=== Section Start ===

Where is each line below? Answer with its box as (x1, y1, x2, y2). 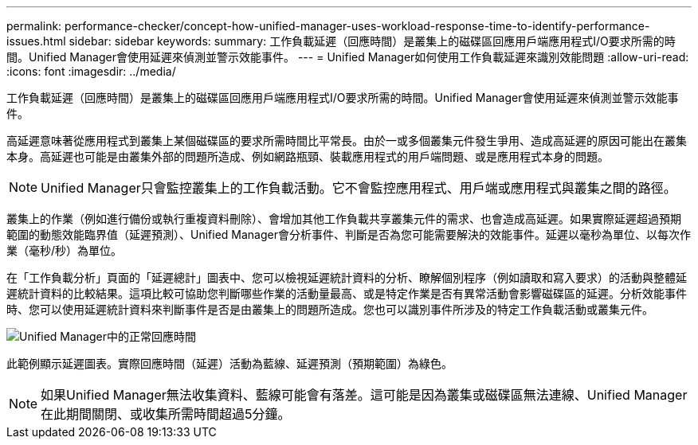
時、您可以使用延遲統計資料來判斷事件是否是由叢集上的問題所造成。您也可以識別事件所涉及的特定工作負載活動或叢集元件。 (6, 303, 653, 316)
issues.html (6, 34, 66, 48)
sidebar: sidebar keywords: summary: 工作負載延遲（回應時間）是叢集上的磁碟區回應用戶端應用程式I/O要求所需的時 (69, 34, 676, 48)
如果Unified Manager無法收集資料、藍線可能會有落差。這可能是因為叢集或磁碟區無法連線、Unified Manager (41, 387, 688, 403)
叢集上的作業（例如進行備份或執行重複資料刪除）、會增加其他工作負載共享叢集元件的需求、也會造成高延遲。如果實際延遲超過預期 (6, 212, 681, 225)
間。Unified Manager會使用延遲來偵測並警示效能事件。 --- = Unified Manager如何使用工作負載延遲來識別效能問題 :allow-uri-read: (6, 50, 689, 64)
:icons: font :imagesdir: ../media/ (6, 64, 176, 78)
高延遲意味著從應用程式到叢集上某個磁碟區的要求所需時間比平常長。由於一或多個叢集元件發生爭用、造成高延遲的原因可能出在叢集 (6, 134, 687, 147)
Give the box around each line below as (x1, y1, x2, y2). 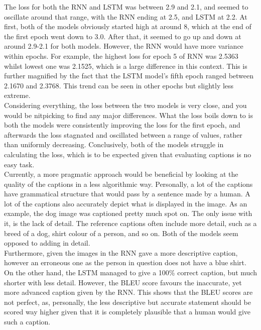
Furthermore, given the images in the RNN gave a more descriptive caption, (4, 247, 238, 258)
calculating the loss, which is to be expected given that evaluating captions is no (4, 149, 251, 159)
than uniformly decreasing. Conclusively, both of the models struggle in (4, 139, 224, 150)
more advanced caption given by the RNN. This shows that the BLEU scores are (4, 287, 253, 297)
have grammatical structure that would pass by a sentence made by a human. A (4, 188, 250, 199)
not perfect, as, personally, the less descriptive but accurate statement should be (4, 296, 251, 307)
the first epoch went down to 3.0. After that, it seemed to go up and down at (4, 31, 241, 41)
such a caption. (4, 316, 51, 326)
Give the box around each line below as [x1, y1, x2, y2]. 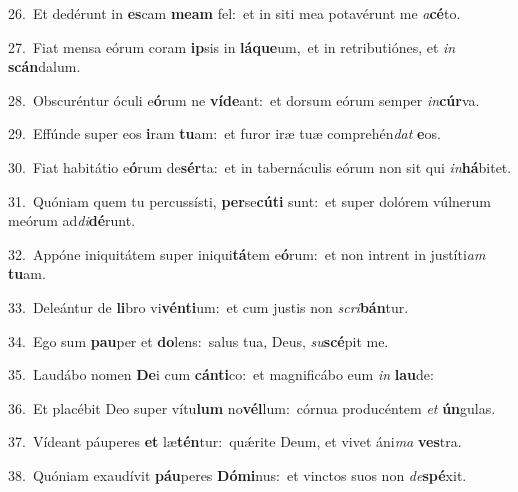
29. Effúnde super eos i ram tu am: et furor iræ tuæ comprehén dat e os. [8, 123, 441, 144]
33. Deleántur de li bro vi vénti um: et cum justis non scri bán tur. [8, 296, 409, 317]
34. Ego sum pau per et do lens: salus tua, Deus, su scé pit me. [8, 330, 389, 351]
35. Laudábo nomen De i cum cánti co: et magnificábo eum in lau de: [8, 364, 434, 385]
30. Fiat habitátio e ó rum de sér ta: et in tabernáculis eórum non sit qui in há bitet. [8, 156, 512, 177]
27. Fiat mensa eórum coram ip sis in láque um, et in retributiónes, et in [8, 36, 456, 57]
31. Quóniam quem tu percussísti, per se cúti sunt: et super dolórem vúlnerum [8, 190, 491, 211]
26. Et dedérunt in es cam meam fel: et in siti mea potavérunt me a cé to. [8, 3, 461, 23]
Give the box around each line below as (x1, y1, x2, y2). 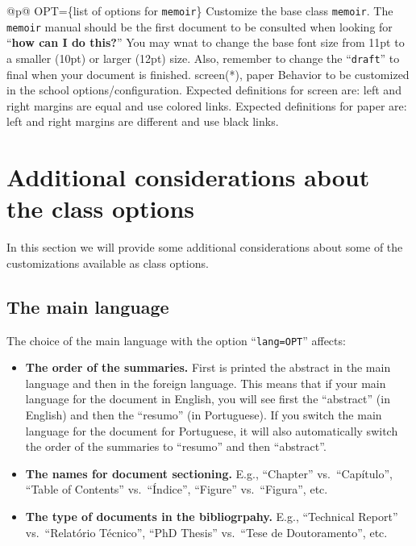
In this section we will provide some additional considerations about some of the (6, 239, 403, 256)
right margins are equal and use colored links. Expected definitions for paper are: (6, 97, 407, 114)
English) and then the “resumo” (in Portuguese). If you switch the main (25, 406, 382, 423)
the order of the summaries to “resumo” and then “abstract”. (25, 438, 327, 455)
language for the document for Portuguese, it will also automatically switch (25, 422, 398, 439)
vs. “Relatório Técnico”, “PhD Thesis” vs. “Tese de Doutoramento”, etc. (25, 523, 388, 540)
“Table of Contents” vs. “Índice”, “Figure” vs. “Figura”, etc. (25, 481, 328, 498)
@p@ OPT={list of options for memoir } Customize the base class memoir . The (6, 2, 393, 19)

=== Section End ===

For each line in the data that holds "resumo", add one to a count, then report that count alone.

2